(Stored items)
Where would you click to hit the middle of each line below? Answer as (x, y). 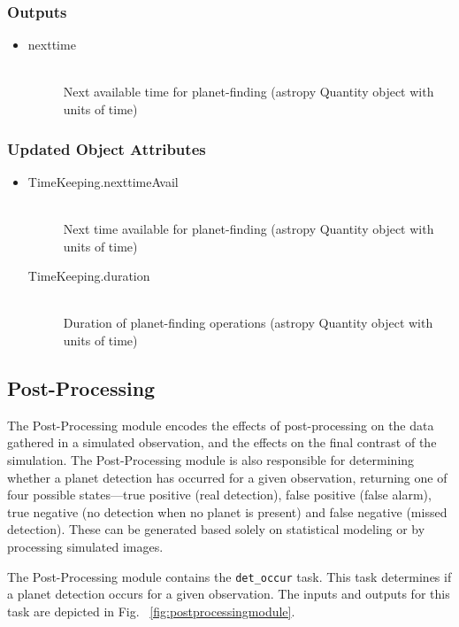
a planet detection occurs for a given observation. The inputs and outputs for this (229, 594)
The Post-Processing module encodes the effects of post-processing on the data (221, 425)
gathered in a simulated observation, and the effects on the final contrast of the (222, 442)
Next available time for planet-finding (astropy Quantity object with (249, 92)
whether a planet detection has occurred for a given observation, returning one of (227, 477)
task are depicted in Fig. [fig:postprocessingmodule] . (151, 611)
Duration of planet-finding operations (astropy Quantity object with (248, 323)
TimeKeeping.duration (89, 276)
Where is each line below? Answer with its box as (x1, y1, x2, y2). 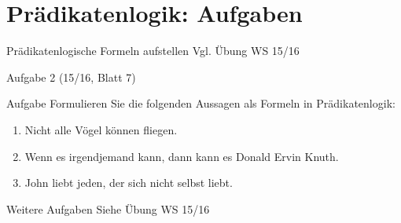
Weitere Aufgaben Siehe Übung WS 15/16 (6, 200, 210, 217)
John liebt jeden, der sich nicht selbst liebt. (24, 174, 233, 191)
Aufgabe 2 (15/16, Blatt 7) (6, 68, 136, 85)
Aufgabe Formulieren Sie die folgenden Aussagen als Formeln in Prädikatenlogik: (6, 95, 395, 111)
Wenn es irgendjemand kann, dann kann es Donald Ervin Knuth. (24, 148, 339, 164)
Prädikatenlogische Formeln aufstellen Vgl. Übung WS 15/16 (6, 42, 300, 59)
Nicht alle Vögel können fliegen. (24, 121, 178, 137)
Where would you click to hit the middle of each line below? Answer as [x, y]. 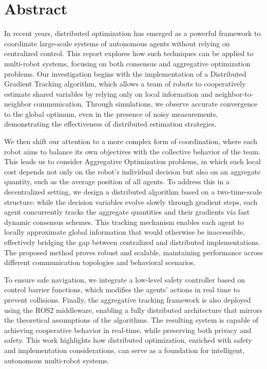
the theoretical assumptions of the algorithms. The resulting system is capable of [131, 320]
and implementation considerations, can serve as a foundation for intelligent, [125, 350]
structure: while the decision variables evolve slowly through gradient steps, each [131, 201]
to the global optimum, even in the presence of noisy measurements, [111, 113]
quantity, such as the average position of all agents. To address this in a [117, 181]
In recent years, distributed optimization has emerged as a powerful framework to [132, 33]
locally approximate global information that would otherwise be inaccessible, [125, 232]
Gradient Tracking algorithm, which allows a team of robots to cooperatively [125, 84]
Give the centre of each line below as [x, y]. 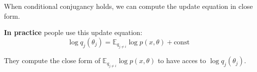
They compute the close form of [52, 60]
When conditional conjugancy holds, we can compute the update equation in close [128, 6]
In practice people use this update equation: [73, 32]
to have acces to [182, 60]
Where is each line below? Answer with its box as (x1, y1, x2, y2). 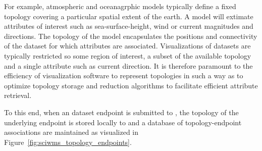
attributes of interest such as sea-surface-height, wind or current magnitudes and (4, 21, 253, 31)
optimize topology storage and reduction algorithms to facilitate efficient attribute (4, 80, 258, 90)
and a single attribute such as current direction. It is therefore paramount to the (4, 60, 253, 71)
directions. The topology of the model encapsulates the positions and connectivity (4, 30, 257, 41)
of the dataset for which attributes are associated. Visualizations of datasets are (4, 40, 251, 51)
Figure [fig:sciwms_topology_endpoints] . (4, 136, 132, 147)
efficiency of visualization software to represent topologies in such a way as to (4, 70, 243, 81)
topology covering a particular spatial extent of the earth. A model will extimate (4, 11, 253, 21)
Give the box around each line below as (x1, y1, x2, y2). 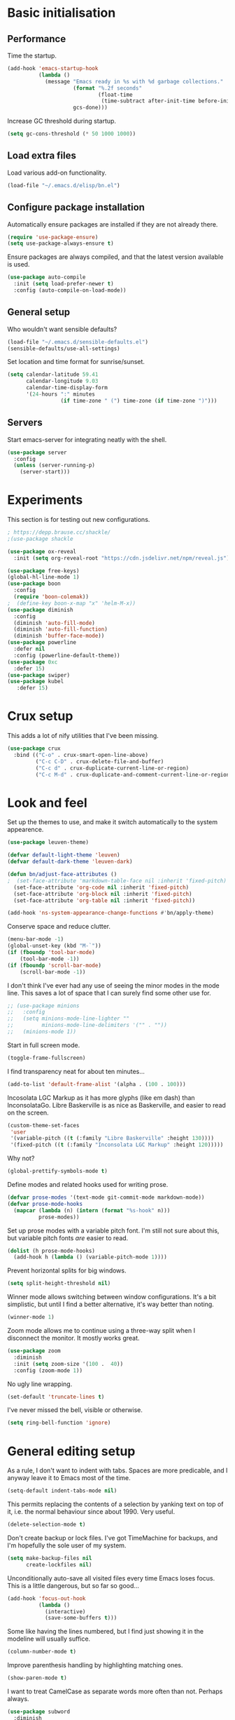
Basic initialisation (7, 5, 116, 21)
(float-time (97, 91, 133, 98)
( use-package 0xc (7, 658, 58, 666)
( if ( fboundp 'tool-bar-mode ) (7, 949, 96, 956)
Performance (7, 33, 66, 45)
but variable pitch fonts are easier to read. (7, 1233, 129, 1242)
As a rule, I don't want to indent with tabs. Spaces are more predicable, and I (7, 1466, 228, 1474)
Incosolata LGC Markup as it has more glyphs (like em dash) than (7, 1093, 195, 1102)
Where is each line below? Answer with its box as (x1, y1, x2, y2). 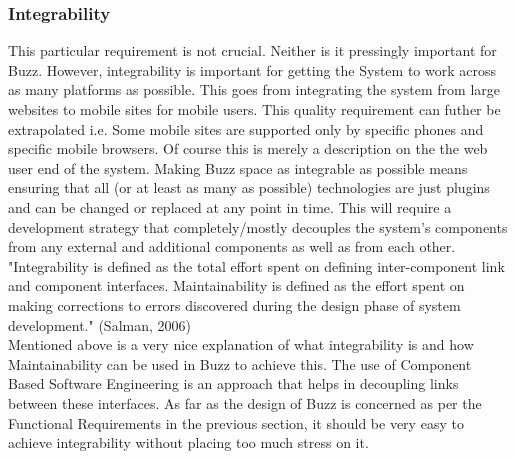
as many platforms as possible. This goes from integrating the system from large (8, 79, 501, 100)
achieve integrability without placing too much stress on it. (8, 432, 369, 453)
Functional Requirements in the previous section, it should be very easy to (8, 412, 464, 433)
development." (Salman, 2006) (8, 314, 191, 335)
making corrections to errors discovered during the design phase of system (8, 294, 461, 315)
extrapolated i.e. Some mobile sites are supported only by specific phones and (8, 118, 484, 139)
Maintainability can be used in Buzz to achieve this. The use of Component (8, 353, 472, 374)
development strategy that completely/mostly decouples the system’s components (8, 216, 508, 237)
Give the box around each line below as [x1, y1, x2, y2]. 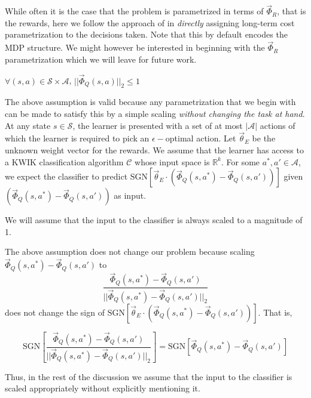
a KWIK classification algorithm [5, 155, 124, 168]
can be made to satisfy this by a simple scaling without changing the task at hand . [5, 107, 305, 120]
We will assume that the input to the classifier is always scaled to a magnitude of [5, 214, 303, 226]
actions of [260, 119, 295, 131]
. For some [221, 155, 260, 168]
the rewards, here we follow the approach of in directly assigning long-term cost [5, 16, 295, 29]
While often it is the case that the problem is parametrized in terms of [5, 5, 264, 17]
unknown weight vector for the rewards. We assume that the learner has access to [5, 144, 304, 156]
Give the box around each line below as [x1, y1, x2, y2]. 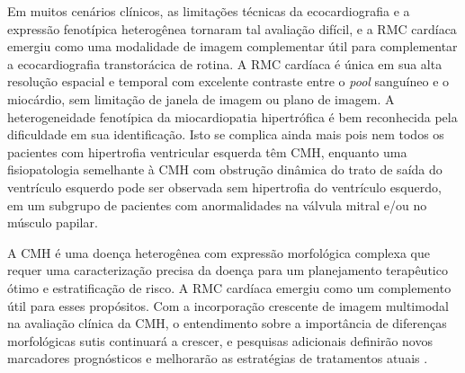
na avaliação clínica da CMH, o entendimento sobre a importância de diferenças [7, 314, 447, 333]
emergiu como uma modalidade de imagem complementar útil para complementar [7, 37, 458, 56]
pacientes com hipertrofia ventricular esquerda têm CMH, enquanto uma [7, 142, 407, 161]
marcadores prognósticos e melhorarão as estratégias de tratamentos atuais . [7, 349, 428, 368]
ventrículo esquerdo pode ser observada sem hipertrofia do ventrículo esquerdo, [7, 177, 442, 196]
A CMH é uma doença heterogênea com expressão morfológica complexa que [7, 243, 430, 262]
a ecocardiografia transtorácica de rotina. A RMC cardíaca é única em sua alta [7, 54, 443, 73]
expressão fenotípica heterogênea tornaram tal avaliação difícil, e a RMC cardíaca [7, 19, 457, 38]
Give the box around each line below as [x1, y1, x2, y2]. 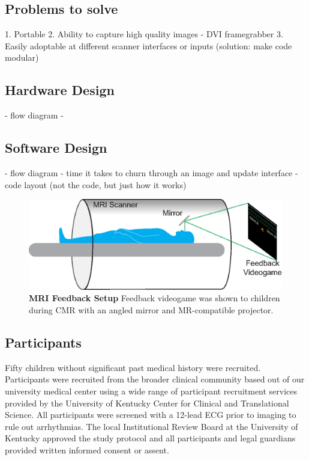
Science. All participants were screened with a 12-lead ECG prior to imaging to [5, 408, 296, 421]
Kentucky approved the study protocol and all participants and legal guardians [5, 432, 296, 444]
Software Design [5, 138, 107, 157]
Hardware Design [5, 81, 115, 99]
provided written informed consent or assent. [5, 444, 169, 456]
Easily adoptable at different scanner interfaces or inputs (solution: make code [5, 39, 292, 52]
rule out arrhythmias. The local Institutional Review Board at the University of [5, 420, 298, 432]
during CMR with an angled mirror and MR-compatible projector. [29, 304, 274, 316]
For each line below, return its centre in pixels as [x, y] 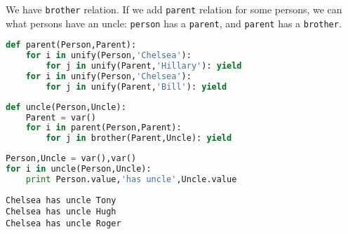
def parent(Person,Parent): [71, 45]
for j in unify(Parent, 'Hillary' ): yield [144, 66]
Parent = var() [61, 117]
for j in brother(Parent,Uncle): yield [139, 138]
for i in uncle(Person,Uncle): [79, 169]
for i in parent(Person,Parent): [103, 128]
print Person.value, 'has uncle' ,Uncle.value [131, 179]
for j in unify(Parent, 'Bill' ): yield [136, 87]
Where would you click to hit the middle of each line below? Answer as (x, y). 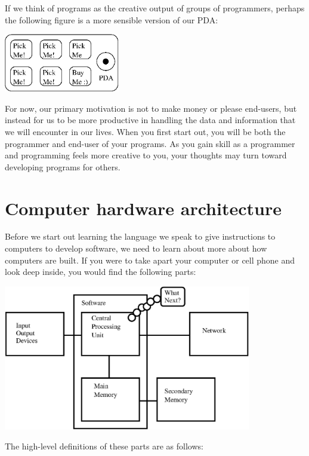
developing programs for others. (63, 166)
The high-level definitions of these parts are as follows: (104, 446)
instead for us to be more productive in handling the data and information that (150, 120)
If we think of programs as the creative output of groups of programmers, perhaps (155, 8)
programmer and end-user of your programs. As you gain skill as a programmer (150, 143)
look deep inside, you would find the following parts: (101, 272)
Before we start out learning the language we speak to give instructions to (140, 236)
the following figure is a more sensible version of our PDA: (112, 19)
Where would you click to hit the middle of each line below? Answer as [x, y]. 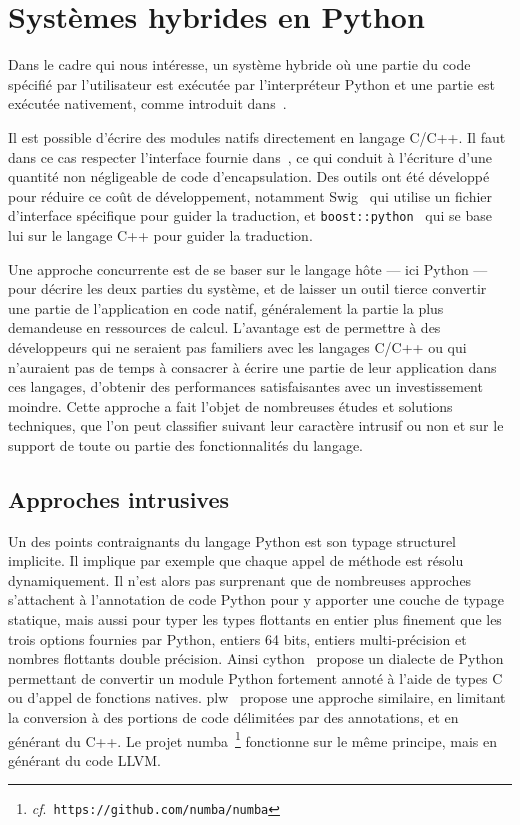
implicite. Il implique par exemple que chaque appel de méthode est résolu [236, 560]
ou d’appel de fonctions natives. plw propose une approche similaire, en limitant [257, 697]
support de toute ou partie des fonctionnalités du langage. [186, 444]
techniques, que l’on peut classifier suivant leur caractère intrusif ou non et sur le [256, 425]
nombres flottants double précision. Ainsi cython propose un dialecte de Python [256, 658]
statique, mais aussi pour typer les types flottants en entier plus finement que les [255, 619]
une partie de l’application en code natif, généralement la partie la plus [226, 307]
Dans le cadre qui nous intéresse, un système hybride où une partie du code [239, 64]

* **What is needed**: Each entry must be retyped word for word, with every image omitted.

* **Response for this exercise**:
Where would you click to hit the middle of each line below? Answer as (x, y). 
a planet detection occurs for a given observation. The inputs and outputs for this (229, 594)
The Post-Processing module encodes the effects of post-processing on the data (221, 425)
gathered in a simulated observation, and the effects on the final contrast of the (222, 442)
Next available time for planet-finding (astropy Quantity object with (249, 92)
whether a planet detection has occurred for a given observation, returning one of (227, 477)
task are depicted in Fig. [fig:postprocessingmodule] . (151, 611)
Duration of planet-finding operations (astropy Quantity object with (248, 323)
TimeKeeping.duration (89, 276)
Where is each line below? Answer with its box as (x1, y1, x2, y2). 
Weitere Aufgaben Siehe Übung WS 15/16 (6, 200, 210, 217)
John liebt jeden, der sich nicht selbst liebt. (24, 174, 233, 191)
Aufgabe 2 (15/16, Blatt 7) (6, 68, 136, 85)
Aufgabe Formulieren Sie die folgenden Aussagen als Formeln in Prädikatenlogik: (6, 95, 395, 111)
Wenn es irgendjemand kann, dann kann es Donald Ervin Knuth. (24, 148, 339, 164)
Prädikatenlogische Formeln aufstellen Vgl. Übung WS 15/16 (6, 42, 300, 59)
Nicht alle Vögel können fliegen. (24, 121, 178, 137)
Where would you click to hit the middle of each line below? Answer as [x, y]. 
the theoretical assumptions of the algorithms. The resulting system is capable of [131, 320]
and implementation considerations, can serve as a foundation for intelligent, [125, 350]
structure: while the decision variables evolve slowly through gradient steps, each [131, 201]
to the global optimum, even in the presence of noisy measurements, [111, 113]
quantity, such as the average position of all agents. To address this in a [117, 181]
In recent years, distributed optimization has emerged as a powerful framework to [132, 33]
locally approximate global information that would otherwise be inaccessible, [125, 232]
Gradient Tracking algorithm, which allows a team of robots to cooperatively [125, 84]
Give the centre of each line below as [x, y]. 
They compute the close form of [52, 60]
When conditional conjugancy holds, we can compute the update equation in close [128, 6]
In practice people use this update equation: [73, 32]
to have acces to [182, 60]
Where is each line below? Answer with its box as (x1, y1, x2, y2). 
attributes of interest such as sea-surface-height, wind or current magnitudes and (4, 21, 253, 31)
optimize topology storage and reduction algorithms to facilitate efficient attribute (4, 80, 258, 90)
and a single attribute such as current direction. It is therefore paramount to the (4, 60, 253, 71)
directions. The topology of the model encapsulates the positions and connectivity (4, 30, 257, 41)
of the dataset for which attributes are associated. Visualizations of datasets are (4, 40, 251, 51)
Figure [fig:sciwms_topology_endpoints] . (4, 136, 132, 147)
efficiency of visualization software to represent topologies in such a way as to (4, 70, 243, 81)
topology covering a particular spatial extent of the earth. A model will extimate (4, 11, 253, 21)
Give the box around each line below as (x1, y1, x2, y2). 
Basic initialisation (7, 5, 116, 21)
(float-time (97, 91, 133, 98)
( use-package 0xc (7, 658, 58, 666)
( if ( fboundp 'tool-bar-mode ) (7, 949, 96, 956)
Performance (7, 33, 66, 45)
but variable pitch fonts are easier to read. (7, 1233, 129, 1242)
As a rule, I don't want to indent with tabs. Spaces are more predicable, and I (7, 1466, 228, 1474)
Incosolata LGC Markup as it has more glyphs (like em dash) than (7, 1093, 195, 1102)
Where is each line below? Answer with its box as (x1, y1, x2, y2). 
as many platforms as possible. This goes from integrating the system from large (8, 79, 501, 100)
achieve integrability without placing too much stress on it. (8, 432, 369, 453)
Functional Requirements in the previous section, it should be very easy to (8, 412, 464, 433)
development." (Salman, 2006) (8, 314, 191, 335)
making corrections to errors discovered during the design phase of system (8, 294, 461, 315)
extrapolated i.e. Some mobile sites are supported only by specific phones and (8, 118, 484, 139)
Maintainability can be used in Buzz to achieve this. The use of Component (8, 353, 472, 374)
development strategy that completely/mostly decouples the system’s components (8, 216, 508, 237)
Give the box around each line below as [x1, y1, x2, y2]. 
a KWIK classification algorithm [5, 155, 124, 168]
can be made to satisfy this by a simple scaling without changing the task at hand . [5, 107, 305, 120]
We will assume that the input to the classifier is always scaled to a magnitude of [5, 214, 303, 226]
actions of [260, 119, 295, 131]
. For some [221, 155, 260, 168]
the rewards, here we follow the approach of in directly assigning long-term cost [5, 16, 295, 29]
While often it is the case that the problem is parametrized in terms of [5, 5, 264, 17]
unknown weight vector for the rewards. We assume that the learner has access to [5, 144, 304, 156]
Give the box around each line below as [x1, y1, x2, y2]. 
na avaliação clínica da CMH, o entendimento sobre a importância de diferenças [7, 314, 447, 333]
emergiu como uma modalidade de imagem complementar útil para complementar [7, 37, 458, 56]
pacientes com hipertrofia ventricular esquerda têm CMH, enquanto uma [7, 142, 407, 161]
marcadores prognósticos e melhorarão as estratégias de tratamentos atuais . [7, 349, 428, 368]
ventrículo esquerdo pode ser observada sem hipertrofia do ventrículo esquerdo, [7, 177, 442, 196]
A CMH é uma doença heterogênea com expressão morfológica complexa que [7, 243, 430, 262]
a ecocardiografia transtorácica de rotina. A RMC cardíaca é única em sua alta [7, 54, 443, 73]
expressão fenotípica heterogênea tornaram tal avaliação difícil, e a RMC cardíaca [7, 19, 457, 38]
Give the box around each line below as [x1, y1, x2, y2]. 
Science. All participants were screened with a 12-lead ECG prior to imaging to [5, 408, 296, 421]
Kentucky approved the study protocol and all participants and legal guardians [5, 432, 296, 444]
Software Design [5, 138, 107, 157]
Hardware Design [5, 81, 115, 99]
provided written informed consent or assent. [5, 444, 169, 456]
Easily adoptable at different scanner interfaces or inputs (solution: make code [5, 39, 292, 52]
rule out arrhythmias. The local Institutional Review Board at the University of [5, 420, 298, 432]
during CMR with an angled mirror and MR-compatible projector. [29, 304, 274, 316]
For each line below, return its centre in pixels as [x, y] 
def parent(Person,Parent): [71, 45]
for j in unify(Parent, 'Hillary' ): yield [144, 66]
Parent = var() [61, 117]
for j in brother(Parent,Uncle): yield [139, 138]
for i in uncle(Person,Uncle): [79, 169]
for i in parent(Person,Parent): [103, 128]
print Person.value, 'has uncle' ,Uncle.value [131, 179]
for j in unify(Parent, 'Bill' ): yield [136, 87]
Where would you click to hit the middle of each line below? Answer as (x, y). 
developing programs for others. (63, 166)
The high-level definitions of these parts are as follows: (104, 446)
instead for us to be more productive in handling the data and information that (150, 120)
If we think of programs as the creative output of groups of programmers, perhaps (155, 8)
programmer and end-user of your programs. As you gain skill as a programmer (150, 143)
look deep inside, you would find the following parts: (101, 272)
Before we start out learning the language we speak to give instructions to (140, 236)
the following figure is a more sensible version of our PDA: (112, 19)
Where would you click to hit the middle of each line below? Answer as [x, y]. 
implicite. Il implique par exemple que chaque appel de méthode est résolu [236, 560]
ou d’appel de fonctions natives. plw propose une approche similaire, en limitant [257, 697]
support de toute ou partie des fonctionnalités du langage. [186, 444]
techniques, que l’on peut classifier suivant leur caractère intrusif ou non et sur le [256, 425]
nombres flottants double précision. Ainsi cython propose un dialecte de Python [256, 658]
statique, mais aussi pour typer les types flottants en entier plus finement que les [255, 619]
une partie de l’application en code natif, généralement la partie la plus [226, 307]
Dans le cadre qui nous intéresse, un système hybride où une partie du code [239, 64]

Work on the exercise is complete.